Thanks to Kyle McCarter, a Republican state senator from Illinois, I can take a break from defending the rights of homophobes and return to the more pleasant task of explaining why they’re wrong. And I don’t just mean that they are wrong about the discrete issue of marriage equality, I mean that their entire worldview is objectively ridiculous.
Angered by the passage of a marriage equality bill by the Illinois Senate yesterday, Sen. McCarter put this on Facebook:
This is a rather pristine example of a rhetorical trope that crops up quite a bit in the marriage equality debate. The argument — which probably grows out of the persecution complex I talked about in the “beleaguered majority” post — is that same-sex marriage is not only wrong but an actual violation of the right of traditionalists to live in a world without same-sex marriage.
I can’t really refute the argument, because I literally can’t understand the premise. We can debate about whether particular policies are good for individuals or for society at large, but I can’t think of any reason to believe that anyone has a right for everyone else to abide by their beliefs, however sincerely held. What makes it even weirder is that people with orthodox religious beliefs already live in a world where their beliefs about marriage are flouted at every turn. The Roman Catholic Church, for example, has very strict views on divorce and remarriage, and millions of couples throughout the world are married in ways that utterly defy the Church’s teachings. And no one cares. I have never heard any observant Catholics claim that their rights are violated because the Protestants across the street are each on their second marriages.
I’ve talked on the vlog about how the marriage equality debate is shaped by the different “moral foundations” each side is consciously or unconsciously applying. Liberals tend to view the question through the moral lens of fairness and harm, concluding that opposite-sex couples have no reason to deny same-sex couples the right to marry. Traditionalists approach the question as one of sanctity or purity, believing (in this one narrow instance) that altering the definition of marriage harms the institution itself.
I think claims of “discrimination” such as the one Sen. McCarter is making are a result of traditionalists trying to translate their ideas about sanctity into the moral language of harm or unfairness. But to do so they have to assume an individual right to have the world conform to one’s notions of propriety. They also have to portray traditionalists as fairly delicate creatures, who experience the sinful lives of others as a form of psychic pain. I don’t find the argument particularly persuasive in any form, but the more fundamental problem is that this argument precludes any form of pluralism.
Oliver Wendell Holmes famously said “my right to swing my fist ends where the other man’s nose begins.” This is a colorful but accurate summary of what is called the harm principle, the idea that individual rights must be limited to the extent that they interfere with the rights of others. It can be complicated in practice, since my “nose” may be something quite intangible, like privacy or equal access to an education, but the core principle is essential to liberal democracy. But if one of my “rights” is to have everyone live the way I want, the principle self-destructs. We can’t all live in a world where everyone conforms to our preferences. Our preferences differ.
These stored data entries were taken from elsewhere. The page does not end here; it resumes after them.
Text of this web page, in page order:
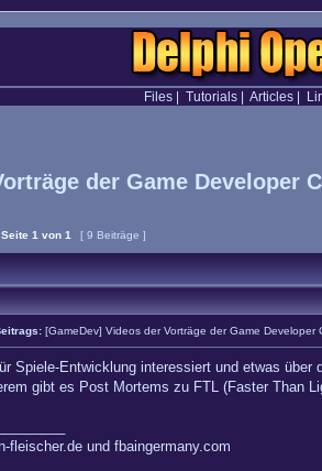
Files| Tutorials| Articles|
der Game Developer
Seite 1 von 1 [ 9 Beiträge ]
[GameDev] Videos der Vorträge der Game Developer
Spiele-Entwicklung interessiert und etwas
gibt es Post Mortems zu FTL (Faster Than
fleischer.de und fbaingermany.com
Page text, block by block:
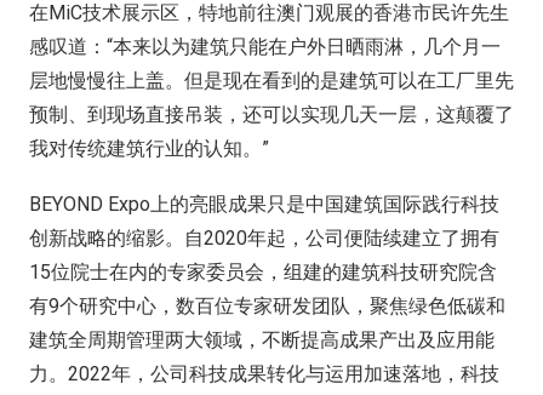
在MiC技术展示区，特地前往澳门观展的香港市民许先生
感叹道：“本来以为建筑只能在户外日晒雨淋，几个月一
层地慢慢往上盖。但是现在看到的是建筑可以在工厂里先
预制、到现场直接吊装，还可以实现几天一层，这颠覆了
我对传统建筑行业的认知。”
BEYOND Expo上的亮眼成果只是中国建筑国际践行科技
创新战略的缩影。自2020年起，公司便陆续建立了拥有
15位院士在内的专家委员会，组建的建筑科技研究院含
有9个研究中心，数百位专家研发团队，聚焦绿色低碳和
建筑全周期管理两大领域，不断提高成果产出及应用能
力。2022年，公司科技成果转化与运用加速落地，科技

I’m sure many vegetarians are horrified by the very idea of people eating meat, but it does not follow that a failure to ban hamburgers is a violation of their rights.
I don’t want to create a false equivalence, but I detect faint traces of the same intellectual error creeping into my side of the marriage equality debate. I believe we can make a lot of progress in educating and persuading people to be more supportive of same-sex relationships, but I don’t think I have the right to live in a world where no one disapproves of me. The articulation of hateful opinions about homosexuality, without some sort of harmful overt action, is not a violation of anyone’s rights. Those opinions create very real emotional distress – I have felt it myself, sometimes very acutely – but it is not the kind of harm that the government can or should redress.
We are living through a rapid and long-overdue shift in social norms with respect to gay and lesbian relationships. It now seems clear that this shift is going to be played out across virtually every aspect of our society, with each side feeling a sense of grievance at the failure of others to honor their deepest beliefs. My best advice to everyone is to grow up. One of the obligations of living in a pluralistic society is to navigate clashes between fervently held principles that each side regards as self-evident, if not written into the very fabric of the cosmos. Some degree of intellectual humility and a genuine effort to understand other points of view might go a long way.